It has been remarked to
me that it is curious that it is sufficient to use trivial bundles in QED.
The purpose of this paper is to construct some exact solutions to the equations
of quantum electrodynamics, treated as a classical field theory. These
solutions exhibit topological stability, that is
their existence is linked with a non-trivial bundle structure on space-time,
and so they cannot be continuously
deformed to the zero solution.  In this respect they are similar to instantons
[1,2]. The eventual aim would be to
represent particles as solitons in the theory.


 Electrons behave in a very strange way under rotation. One
complete revolution, and they change sign. In other words, they are Fermions, a
concept well understood in quantum theory, but not classically. Let us suppose
that the spinor field $\psi(x)$ is well
defined and single valued on space-time. If we take $\psi(x)$ and rotate $x$ by
one revolution, we get $-\psi(x)$, and
deduce that $\psi(x)=0$. There is a way out of this, and that is to assume that
$\psi$ is
not a function of $x$, but rather lives on a non-trivial bundle over $3+1$
dimensional space
time. This form of Kaluza-Klein theory is the approach
that we shall take in trying to construct the electron function. We shall find
that going to a higher dimensional model
also allows the existence of solutions with charges of both signs. This is
important as the Dirac sea argument only
works for quantum particles, not classical ones. In a classical theory, if
there is an electron, there should also be an
explicit positron. In the quantum field theory in 3+1 dimensions, this problem
is neatly side-stepped by the operator
valued nature of everything effectively allowing negative charge density.  The
fibers in the theory have signature
$1+1$, and are non-compact. For other theories with non-compact fiber spaces,
the reader can consult [10, 11].

The solutions have topological singularities at their centers. The conserved
currents vanish everywhere except at the
singular points. That is, the charge of the solutions arises entirely
topologically, and so is automatically quantised by
the type of singularity.

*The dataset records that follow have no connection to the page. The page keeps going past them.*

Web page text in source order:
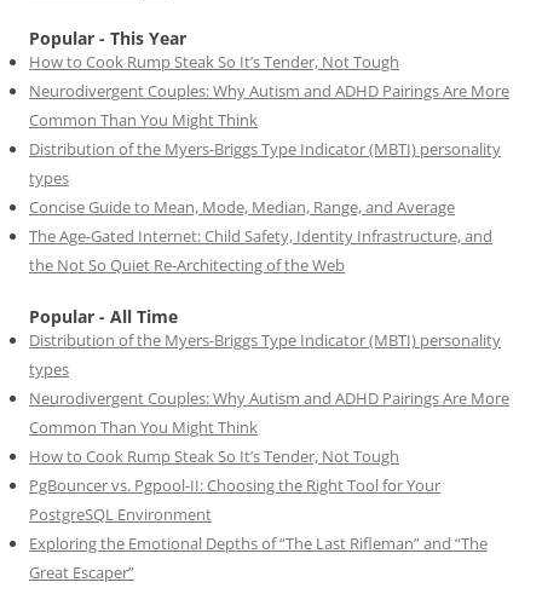
Popular - This Year
How to Cook Rump Steak So It’s Tender, Not Tough
Neurodivergent Couples: Why Autism and ADHD Pairings Are More
Common Than You Might Think
Distribution of the Myers-Briggs Type Indicator (MBTI) personality
types
Concise Guide to Mean, Mode, Median, Range, and Average
The Age-Gated Internet: Child Safety, Identity Infrastructure, and
the Not So Quiet Re-Architecting of the Web
Popular - All Time
Distribution of the Myers-Briggs Type Indicator (MBTI) personality
types
Neurodivergent Couples: Why Autism and ADHD Pairings Are More
Common Than You Might Think
How to Cook Rump Steak So It’s Tender, Not Tough
PgBouncer vs. Pgpool-II: Choosing the Right Tool for Your
PostgreSQL Environment
Exploring the Emotional Depths of “The Last Rifleman” and “The
Great Escaper”

The electromagnetic field is that of a point electric
charge. The quantisation of the charge is
similar to that for magnetic monopoles [6].

There is no claim that this is the `correct' classical electron solution, in
fact there are many places where the
construction could have been altered. However a solution of very simple form
does exist, and is topologically stable,
as is the oppositely charged solution. Since its charge is inversely
proportional to the coupling constant $q$, it is likely
that the solution would be difficult to access via perturbation theory. The
electromagnetic field is well defined on the
usual $3+1$ dimensional space time, but the spinor field varies by a complex
multiple over the fiber space. The fact that
the theory is 4+2 dimensional may be controversial, but there are many other
modern theories which rely on
compactified extra dimensions. The reader should also note that Dirac [4]
showed that conformal transformations in
3+1 dimensions correspond to isometries in 4+2 dimensions. It is the author's
opinion that this is not entirely unrelated
to the existence of the solutions described here.

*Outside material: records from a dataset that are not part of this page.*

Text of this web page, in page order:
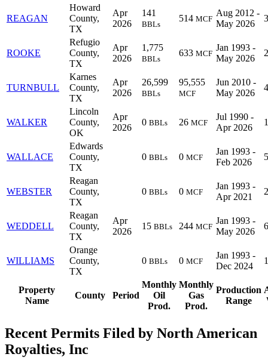
Property
Name
County Period
Monthly
Oil
Prod.
Monthly
Gas
Prod.
Production
Range
REAGAN
Howard
County,
TX
Apr
2026
141
BBLs
514 MCF
Aug 2012 -
May 2026
3
ROOKE
Refugio
County,
TX
Apr
2026
1,775
BBLs
633 MCF
Jan 1993 -
May 2026
TURNBULL
Karnes
County,
TX
Apr
2026
26,599
BBLs
95,555
MCF
Jun 2010 -
May 2026
WALKER
Lincoln
County,
OK
Apr
2026
0 BBLs 26 MCF
Jul 1990 -
Apr 2026
1
WALLACE
Edwards
County,
TX
0 BBLs 0 MCF
Jan 1993 -
Feb 2026
WEBSTER
Reagan
County,
TX
0 BBLs 0 MCF
Jan 1993 -
Apr 2021
2
WEDDELL
Reagan
County,
TX
Apr
2026
15 BBLs 244 MCF
Jan 1993 -
May 2026
6
WILLIAMS
Orange
County,
TX
0 BBLs 0 MCF
Jan 1993 -
Dec 2024
1
Recent Permits Filed by North American
Royalties, Inc

It is hoped that these solutions
may be of interest in indicating what other constructions may be possible in
classical field theory, or at least have
some curiosity value!


I should like to thank D. Olive, P. Johnson, N. Landsman, S. Majid and D.A.
Dubin for several conversations.

\heading Contents
\endheading


\underbar {Section 1}\quad The field equations of Quantum Electrodynamics.

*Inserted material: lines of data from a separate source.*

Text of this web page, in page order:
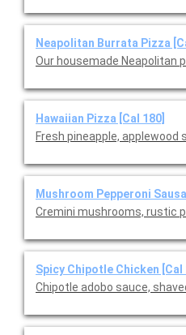
Neapolitan Burrata Pizza
Our housemade Neapolitan
Hawaiian Pizza [Cal 180]
Fresh pineapple,
Mushroom Pepperoni
Cremini mushrooms, rustic
Spicy Chipotle Chicken [Cal
Chipotle adobo sauce,
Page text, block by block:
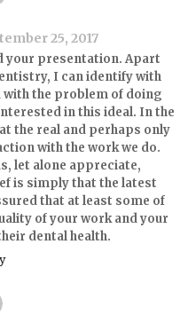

\underbar {Section 2}\quad The Dirac equation for the Electron.

\underbar {Section 3}\quad The conserved currents.

\underbar {Section 4}\quad The quantum numbers.


\heading Section 1 \\The field equations of Quantum Electrodynamics.
\endheading


We take the Lorentz group to act on vectors by the formula
$x^a \mapsto \Lambda^a_{\phantom{a}b} x^b$.
The condition that the metric $g_{ab}$ is preserved is
that $g_{ab} \Lambda^a_{\phantom{a}c} \Lambda^b_{\phantom{b}d}=g_{cd}$.
If we move to the Lie algebra, we
write $ \Lambda^a_{\phantom{a}b} = g^a_{\phantom{a}b} +
\omega^a_{\phantom{a}b}$,  and the metric preserving condition
is then that $\omega_{ab}=-\omega_{ba}$. The Lorentz group has fundamental
group
$\Bbb Z_2$, and the corresponding double cover is isomorphic to $SL_2(\Bbb C)$.
 The symbol $\partial
_\mu$ is the differential operator $\frac {\partial}{\partial x^\mu}$.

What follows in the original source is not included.